Утро начинается с улыбки, правда не с моей.
Еле слышный стук в дверь заставил наскоро утереть остатки ночных слёз.
— Доча, можно? — Папа топтался на пороге, не решаясь войти.
— Входи.
Он прошел в комнату, присел рядом со мной на кровать и осторожно взял мою руку в свою тёплую ладонь.
— Тин, одевайся, милая.
— В больницу? — исподлобья посмотрела на отца.
— В частный кабинет. Вы просто пообщаетесь. Если нам не хочешь говорить — поговори с Анатолием Ивановичем. Иногда, чужому человеку проще довериться…
— Хорошо. — Вздохнула тяжело и пошла в сторону гардеробной.
Пусть будет так, как они хотят.

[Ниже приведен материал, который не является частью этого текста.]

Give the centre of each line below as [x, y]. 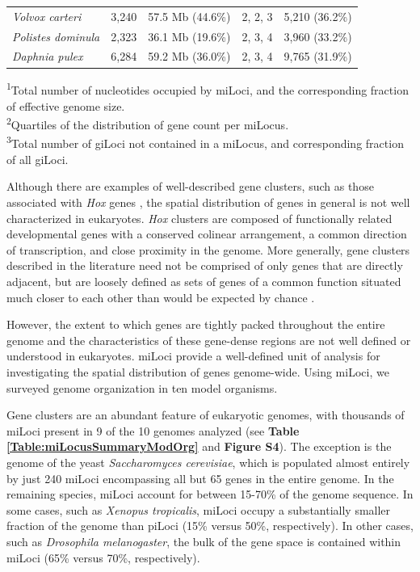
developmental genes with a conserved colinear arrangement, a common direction [207, 234]
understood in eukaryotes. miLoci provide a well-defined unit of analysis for [193, 356]
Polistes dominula [56, 36]
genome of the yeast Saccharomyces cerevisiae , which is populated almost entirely [208, 462]
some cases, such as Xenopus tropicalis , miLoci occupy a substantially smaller [199, 509]
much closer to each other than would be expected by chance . [161, 297]
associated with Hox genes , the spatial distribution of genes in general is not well [208, 202]
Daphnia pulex [48, 56]
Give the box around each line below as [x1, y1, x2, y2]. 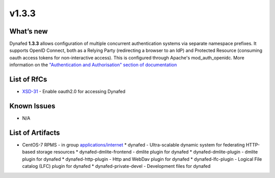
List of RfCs [9, 75, 47, 84]
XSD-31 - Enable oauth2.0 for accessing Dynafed [22, 88, 126, 95]
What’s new [9, 27, 48, 36]
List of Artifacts [9, 128, 61, 137]
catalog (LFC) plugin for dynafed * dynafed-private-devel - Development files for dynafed [22, 163, 211, 169]
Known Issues [9, 102, 56, 110]
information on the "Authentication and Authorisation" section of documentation [9, 62, 177, 68]
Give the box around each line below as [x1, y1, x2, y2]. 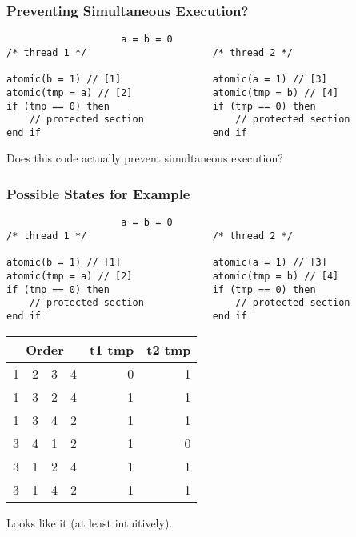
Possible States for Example [6, 183, 190, 203]
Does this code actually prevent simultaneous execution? [6, 150, 283, 166]
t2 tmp [146, 339, 191, 359]
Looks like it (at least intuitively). [6, 514, 173, 531]
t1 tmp [90, 339, 134, 359]
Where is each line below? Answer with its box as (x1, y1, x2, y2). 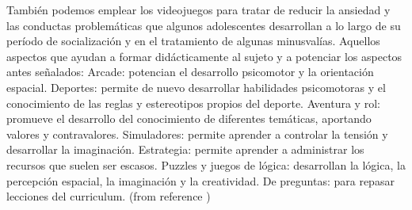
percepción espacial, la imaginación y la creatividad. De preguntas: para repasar (6, 172, 395, 189)
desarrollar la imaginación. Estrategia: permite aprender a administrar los (6, 141, 364, 158)
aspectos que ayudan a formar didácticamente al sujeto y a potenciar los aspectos (6, 48, 402, 64)
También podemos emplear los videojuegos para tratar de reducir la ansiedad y (6, 2, 391, 17)
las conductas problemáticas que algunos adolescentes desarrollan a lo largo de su (6, 17, 401, 33)
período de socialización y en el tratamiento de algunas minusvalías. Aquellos (6, 32, 380, 49)
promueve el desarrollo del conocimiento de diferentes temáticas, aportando (6, 110, 372, 127)
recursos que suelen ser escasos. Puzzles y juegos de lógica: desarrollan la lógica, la (6, 156, 406, 173)
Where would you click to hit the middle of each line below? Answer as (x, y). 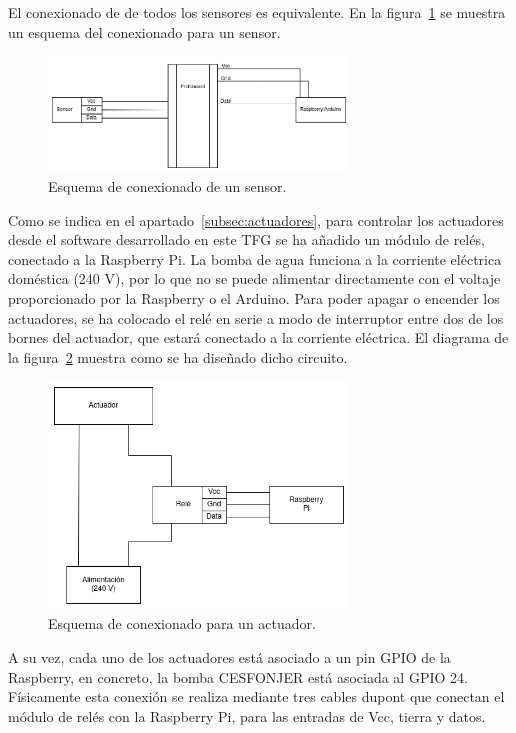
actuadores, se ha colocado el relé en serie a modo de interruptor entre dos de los (256, 317)
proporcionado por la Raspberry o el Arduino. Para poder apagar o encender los (254, 297)
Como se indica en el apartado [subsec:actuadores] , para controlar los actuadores (256, 219)
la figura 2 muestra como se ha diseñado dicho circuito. (178, 356)
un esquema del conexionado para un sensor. (144, 31)
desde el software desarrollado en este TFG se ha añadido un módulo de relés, (246, 239)
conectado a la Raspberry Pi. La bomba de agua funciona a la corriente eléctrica (255, 258)
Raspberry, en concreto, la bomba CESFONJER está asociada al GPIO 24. (238, 676)
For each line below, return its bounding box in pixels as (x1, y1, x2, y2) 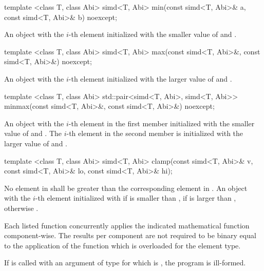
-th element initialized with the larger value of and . (68, 73, 232, 84)
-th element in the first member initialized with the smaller (68, 118, 255, 128)
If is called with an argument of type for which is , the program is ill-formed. (4, 257, 246, 268)
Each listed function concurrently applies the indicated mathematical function (4, 220, 250, 230)
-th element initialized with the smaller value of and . (68, 29, 237, 40)
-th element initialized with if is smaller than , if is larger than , (35, 192, 236, 203)
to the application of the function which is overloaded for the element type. (4, 240, 241, 250)
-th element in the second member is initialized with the (66, 128, 243, 139)

Отстанут быстрее и вопросов лишних задавать не будут.
В частной клинике было светло и, в какой-то степени, даже уютно.
Но самое главное, здесь не пахло больницей. Ничего не навевало на мысль о боли и страданиях… ничего, кроме меня…
Папа остался в машине, позволив мне самой принять решение и дойти до нужного кабинета.
Анатолий Иванович восседал за массивным дубовым столом, очки сползли на нос, и мужчина поправлял их отточенным движением.
— Можно? — Приоткрыла дверь и заглянула в кабинет.
— А, Кристина, проходи. — Он добродушно мне улыбнулся и пошел ко мне навстречу. Указал рукой на мягкий диван, а сам сел напросит в кресло.
Всё, как в лучших фильмах о сеансе психотерапии.
— Давайте побыстрее с этим закончим. Спрашивайте, что хотите — на всё отвечу.
Я была такой смелой не потому, что хотела рассказать о случившемся, просто понадеялась на врачебную тайну. Проще рассказать — быстрее отпустят.
— Давай, я, для начала, задам тебе один вопрос, и будет понятно от чего отталкиваться. — Анатолий Иванович взял со стола массивный блокнот и ручку.
— Задавайте.
— Ты подверглась сексуальному насилию?
Его вопрос прозвучал гром среди ясного неба.
Мои глаза увеличились вдвое, на лице появилась дибильная улыбочка.
— Нет, ничего такого… Хотя…
— Продолжай… — врач внимательно вслушивался в мои слова, и даже немного поддался вперед.
— С какой-то стороны это даже можно было бы назвать насилием… моральным, душевным, психологическим, но не физическим уж точно.
— Что ты имеешь в виду? — Брови нахмурились. Он явно не понимал о чём я.
Я рассказала доктору всё.
Я не помню себя без любви к нему, поэтому мой рассказ вышел долгим.
А закончился он на горьких слезах и тяжелых всхлипах.
Даже дня еще не прошло, а боль такая вернулась, что разогнуться невозможно.
От меня будто отрезали часть. По живому, без наркоза, медленно растягивая каждую долю секунды на часы.
Папа был прав, чужому человеку рассказать намного проще.